On Wed, 30 Nov 2011, Alasdair G Kergon wrote:

> On Wed, Nov 30, 2011 at 01:33:32PM +0000, Alasdair G Kergon wrote:
> > Have I missed something in this
> > reasoning, Mikulas?
>  
> Ah - counter-example: mmap?
> So sync might indeed be required to block on the filesystem iff there
> are newly-dirtied pages.
> 
> Alasdair

On non-journaled filesystem, both write and mmap can create dirty pages 
when suspended.

On ext4 I actually tested mmap, but it blocks any writes to mmaped pages 
while suspended.

Mikulas

^ permalink raw reply	[flat|nested] 33+ messages in thread

* Re: [dm-devel] [PATCH] deadlock with suspend and quotas
  2011-11-30 13:05                               ` Alasdair G Kergon
@ 2011-11-30 16:53                                 ` Jan Kara
  2011-11-30 17:09                                   ` Mikulas Patocka
  0 siblings, 1 reply; 33+ messages in thread
From: Jan Kara @ 2011-11-30 16:53 UTC (permalink / raw)
  To: Alasdair G Kergon
  Cc: Mikulas Patocka, Jan Kara, esandeen, Surbhi Palande,
	linux-kernel, dm-devel, linux-fsdevel, Christopher Chaltain,
	Valerie Aurora

On Wed 30-11-11 13:05:14, Alasdair G Kergon wrote:
> On Wed, Nov 30, 2011 at 07:14:18AM -0500, Mikulas Patocka wrote:
> > On Wed, 30 Nov 2011, Jan Kara wrote:
> > > > So if you skip sync of frozen filesystems, you introduce a data
> > > > corruption if someone takes a snapshot of ext2.
> > >   Yes, because ext2 cannot really be frozen, it is (errorneously) marked
> > > as such but it is not frozen...
> 
> This is just getting into semantics.  AFAIK (and it was before my involvement)
> LVM used the term 'lockfs' for this operation when it was introduced to ext2.
> It later got renamed in-kernel to 'frozen' to bring it into line with newer
> filesystems.  But userspace and the interface still retain the original
> 'lockfs' name.
> 
> There is no further I/O sent to the filesystem during the 'lockfs' operation:
> LVM uses dm to block that.
  OK, so can we (at least in this discussion) discussion distinguish two
things?
a) Filesystems is frozen/locked - means filesystem is in a consistent state
  and disallows new dirty data to be created until fs is thawed/unlocked.
b) Device is frozen/locked - device does not process incoming writes, they
  are held in the queue until the device is thawed/unlocked.
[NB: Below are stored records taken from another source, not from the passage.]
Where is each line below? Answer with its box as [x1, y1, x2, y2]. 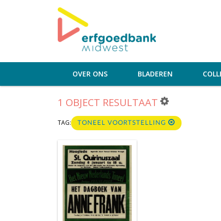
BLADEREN [138, 69, 173, 78]
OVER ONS [73, 69, 108, 78]
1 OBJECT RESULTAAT [58, 95, 160, 109]
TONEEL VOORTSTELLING [77, 119, 168, 126]
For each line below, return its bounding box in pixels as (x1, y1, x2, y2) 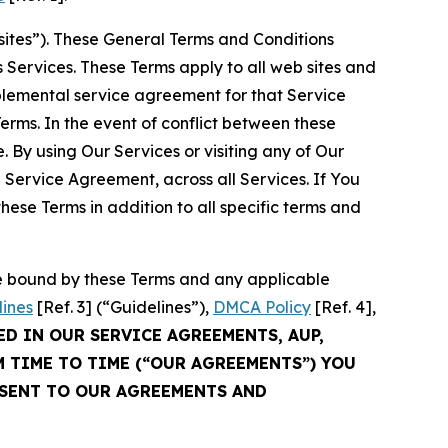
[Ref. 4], (311, 297, 376, 318)
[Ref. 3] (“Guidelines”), (33, 297, 213, 318)
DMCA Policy (213, 297, 311, 318)
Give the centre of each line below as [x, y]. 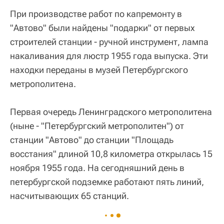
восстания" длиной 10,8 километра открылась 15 [111, 153]
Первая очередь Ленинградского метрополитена [111, 111]
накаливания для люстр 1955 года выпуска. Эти [109, 55]
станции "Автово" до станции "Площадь [92, 139]
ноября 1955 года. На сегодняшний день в [97, 167]
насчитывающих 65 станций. [69, 195]
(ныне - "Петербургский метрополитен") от [97, 125]
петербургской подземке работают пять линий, [107, 181]
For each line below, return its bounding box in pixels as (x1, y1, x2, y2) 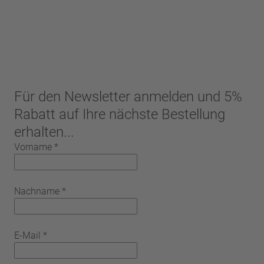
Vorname (14, 141, 52, 153)
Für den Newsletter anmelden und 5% (14, 88, 242, 105)
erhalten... (14, 123, 74, 140)
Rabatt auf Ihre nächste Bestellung (14, 105, 225, 123)
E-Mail (14, 229, 41, 241)
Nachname (14, 185, 60, 197)
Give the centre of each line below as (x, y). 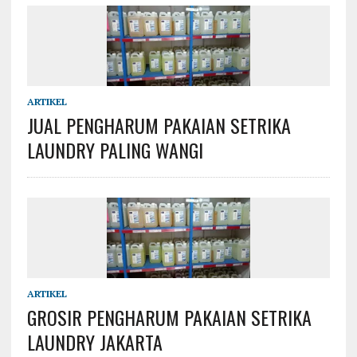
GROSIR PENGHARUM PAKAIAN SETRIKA (169, 318)
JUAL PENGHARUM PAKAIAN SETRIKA (159, 126)
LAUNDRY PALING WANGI (115, 150)
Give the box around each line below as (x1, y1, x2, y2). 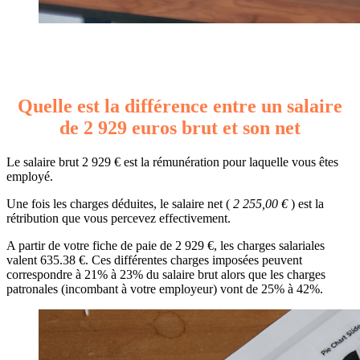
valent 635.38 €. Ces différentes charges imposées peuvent (6, 252, 302, 267)
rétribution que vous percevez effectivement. (6, 211, 231, 225)
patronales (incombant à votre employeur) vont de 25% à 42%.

  They are two different things and we seem to conflate them in the
discussion. In particular you can freeze a device under any filesystem
while you cannot freeze every filesystem. Freezing the device is enough for
LVM operations (e.g. snapshot) but if filesystem is not frozen, you have
to run fsck / journal replay to make result usable. Do we agree here?

								Honza
-- 
Jan Kara <jack@suse.cz>
SUSE Labs, CR

^ permalink raw reply	[flat|nested] 33+ messages in thread

* Re: [dm-devel] [PATCH] deadlock with suspend and quotas
  2011-11-30 14:09           ` Alasdair G Kergon
@ 2011-11-30 16:53             ` Mikulas Patocka
  2011-12-01  0:03               ` Jan Kara
  2011-11-30 17:03             ` Mikulas Patocka
  1 sibling, 1 reply; 33+ messages in thread
From: Mikulas Patocka @ 2011-11-30 16:53 UTC (permalink / raw)
  To: Alasdair G Kergon
  Cc: Jan Kara, esandeen, linux-kernel, dm-devel, linux-fsdevel,
	Christopher Chaltain, Valerie Aurora



On Wed, 30 Nov 2011, Alasdair G Kergon wrote:

> On Tue, Nov 29, 2011 at 11:19:01AM +0100, Jan Kara wrote:
> > So I believe the consensus was that we should not block sync or flusher

Well, I think that not blocking sync actually doesn't help at all.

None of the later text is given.